# [YOUR TASK]
Among the entries below, find the line with "ran in twelve seasons during her" and the line with "platform that enables". Return exactly those lines and every line between them, but no pictures.

[Extracted data entries]
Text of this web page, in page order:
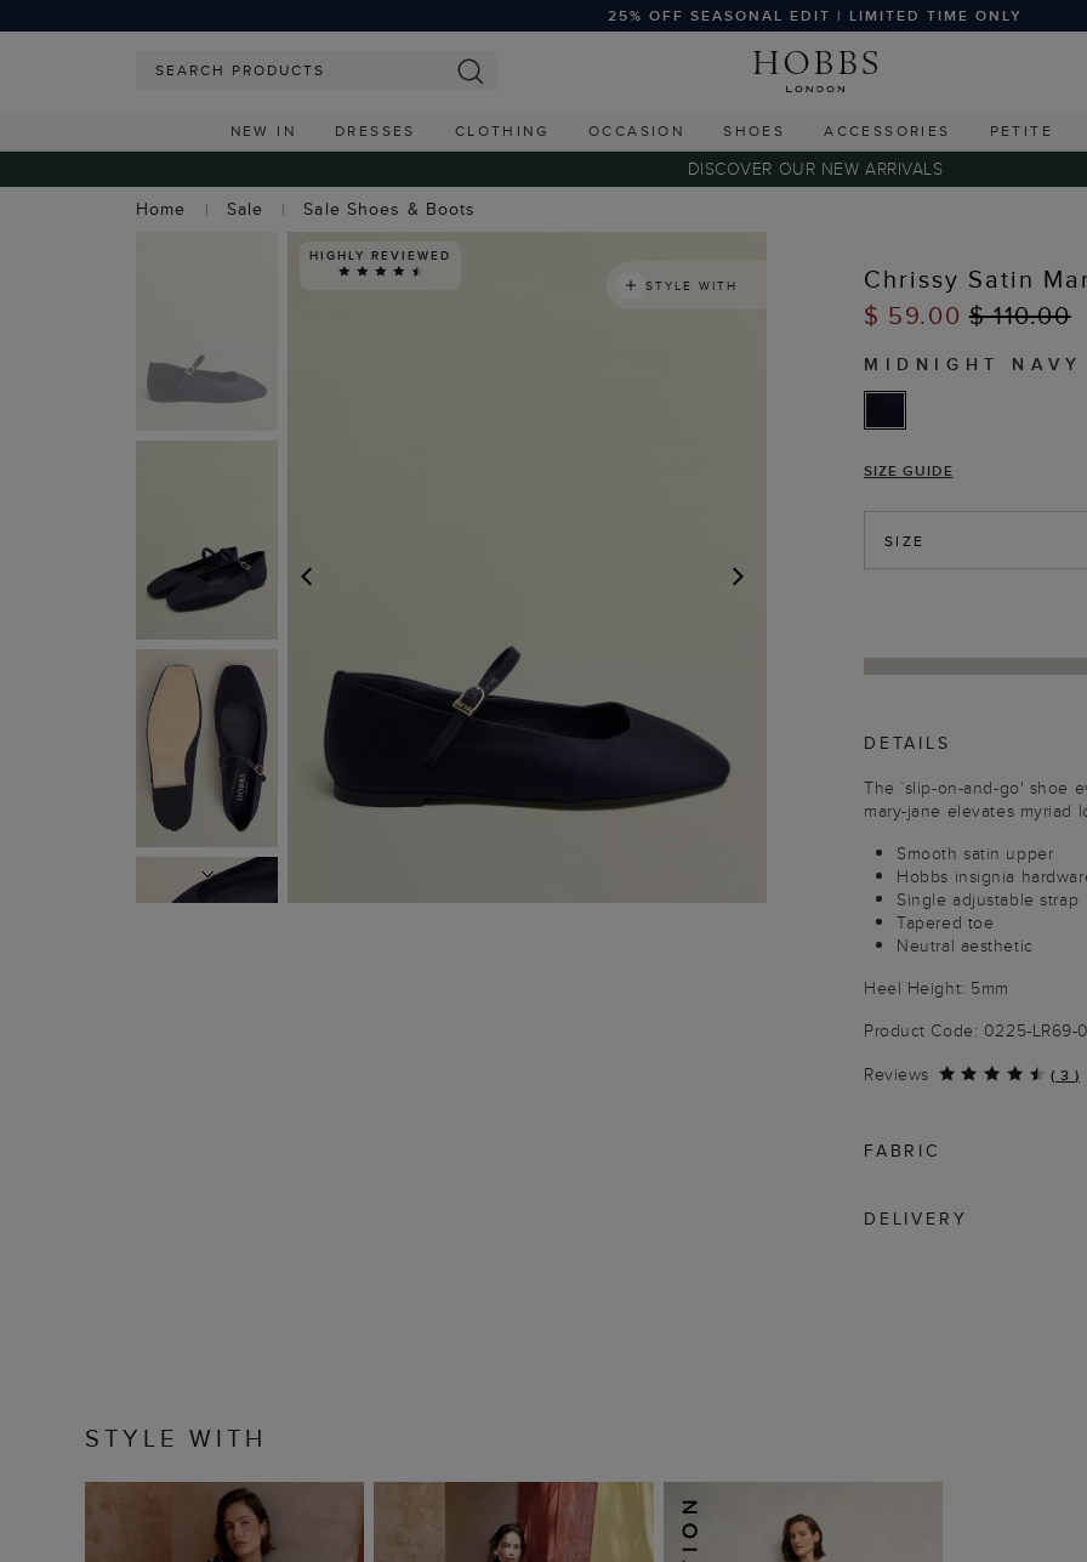
25% OFF SEASONAL EDIT | LIMITED TIME ONLY
NEW IN DRESSES CLOTHING OCCASION SHOES ACCESSORIES PETITE
DISCOVER OUR NEW ARRIVALS
Home
Sale Sale Shoes & Boots
NEXT
HIGHLY REVIEWED
STYLE WITH
Chrissy Satin
$ 59.00$ 110.00
MIDNIGHT NAVY
SIZE GUIDE
SIZE
DETAILS
The `slip-on-and-go' shoe
mary-jane elevates myriad
Smooth satin upper
Hobbs insignia
Single adjustable strap
Tapered toe
Neutral aesthetic
Heel Height: 5mm
Product Code: 0225-LR69-
Reviews
( 3 )
FABRIC
DELIVERY
STYLE WITH
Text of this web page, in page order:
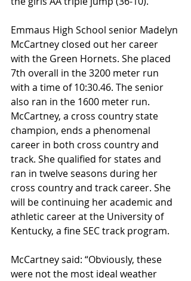
Emmaus High School senior Madelyn
McCartney closed out her career
with the Green Hornets. She placed
7th overall in the 3200 meter run
with a time of 10:30.46. The senior
also ran in the 1600 meter run.
McCartney, a cross country state
champion, ends a phenomenal
career in both cross country and
track. She qualified for states and
ran in twelve seasons during her
cross country and track career. She
will be continuing her academic and
athletic career at the University of
Kentucky, a fine SEC track program.
McCartney said: “Obviously, these
were not the most ideal weather
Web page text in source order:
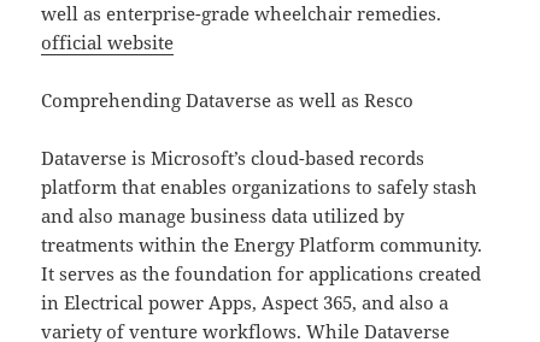
well as enterprise-grade wheelchair remedies.
official website
Comprehending Dataverse as well as Resco
Dataverse is Microsoft’s cloud-based records
platform that enables organizations to safely stash
and also manage business data utilized by
treatments within the Energy Platform community.
It serves as the foundation for applications created
in Electrical power Apps, Aspect 365, and also a
variety of venture workflows. While Dataverse
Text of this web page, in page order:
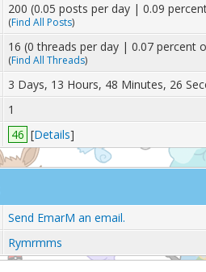
200 (0.05 posts per day | 0.09
(Find All Posts)
16 (0 threads per day | 0.07 percent
(Find All Threads)
3 Days, 13 Hours, 48 Minutes, 26
1
46 [Details]
Send EmarM an email.
Rymrmms
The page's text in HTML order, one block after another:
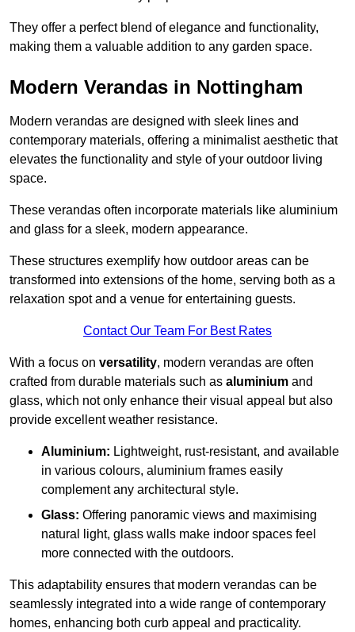
They offer a perfect blend of elegance and functionality,
making them a valuable addition to any garden space.
Modern Verandas in Nottingham
Modern verandas are designed with sleek lines and
contemporary materials, offering a minimalist aesthetic that
elevates the functionality and style of your outdoor living
space.
These verandas often incorporate materials like aluminium
and glass for a sleek, modern appearance.
These structures exemplify how outdoor areas can be
transformed into extensions of the home, serving both as a
relaxation spot and a venue for entertaining guests.
Contact Our Team For Best Rates
With a focus on versatility, modern verandas are often
crafted from durable materials such as aluminium and
glass, which not only enhance their visual appeal but also
provide excellent weather resistance.
Aluminium: Lightweight, rust-resistant, and available
in various colours, aluminium frames easily
complement any architectural style.
Glass: Offering panoramic views and maximising
natural light, glass walls make indoor spaces feel
more connected with the outdoors.
This adaptability ensures that modern verandas can be
seamlessly integrated into a wide range of contemporary
homes, enhancing both curb appeal and practicality.
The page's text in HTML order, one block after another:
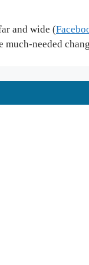
and wide (
needed
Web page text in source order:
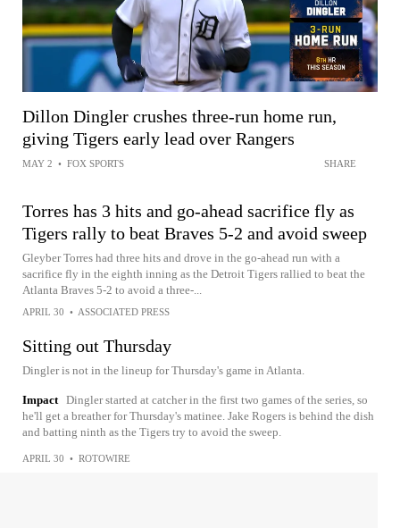
Dillon Dingler crushes three-run home run,
giving Tigers early lead over Rangers
MAY 2 • FOX SPORTS SHARE
Torres has 3 hits and go-ahead sacrifice fly as
Tigers rally to beat Braves 5-2 and avoid sweep
Gleyber Torres had three hits and drove in the go-ahead run with a
sacrifice fly in the eighth inning as the Detroit Tigers rallied to beat the
Atlanta Braves 5-2 to avoid a three-...
APRIL 30 • ASSOCIATED PRESS
Sitting out Thursday
Dingler is not in the lineup for Thursday's game in Atlanta.
Impact Dingler started at catcher in the first two games of the series, so
he'll get a breather for Thursday's matinee. Jake Rogers is behind the dish
and batting ninth as the Tigers try to avoid the sweep.
APRIL 30 • ROTOWIRE
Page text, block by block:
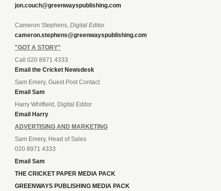
jon.couch@greenwayspublishing.com
Cameron Stephens, Digital Editor
cameron.stephens@greenwayspublishing.com
"GOT A STORY"
Call 020 8971 4333
Email the Cricket Newsdesk
Sam Emery, Guest Post Contact
Email Sam
Harry Whitfield, Digital Editor
Email Harry
ADVERTISING AND MARKETING
Sam Emery, Head of Sales
020 8971 4333
Email Sam
THE CRICKET PAPER MEDIA PACK
GREENWAYS PUBLISHING MEDIA PACK

# [ANSWER SPACE]
ran in twelve seasons during her
cross country and track career. She
will be continuing her academic and
athletic career at the University of
Kentucky, a fine SEC track program.
McCartney said: “Obviously, these
were not the most ideal weather
Web page text in source order:
well as enterprise-grade wheelchair remedies.
official website
Comprehending Dataverse as well as Resco
Dataverse is Microsoft’s cloud-based records
platform that enables organizations to safely stash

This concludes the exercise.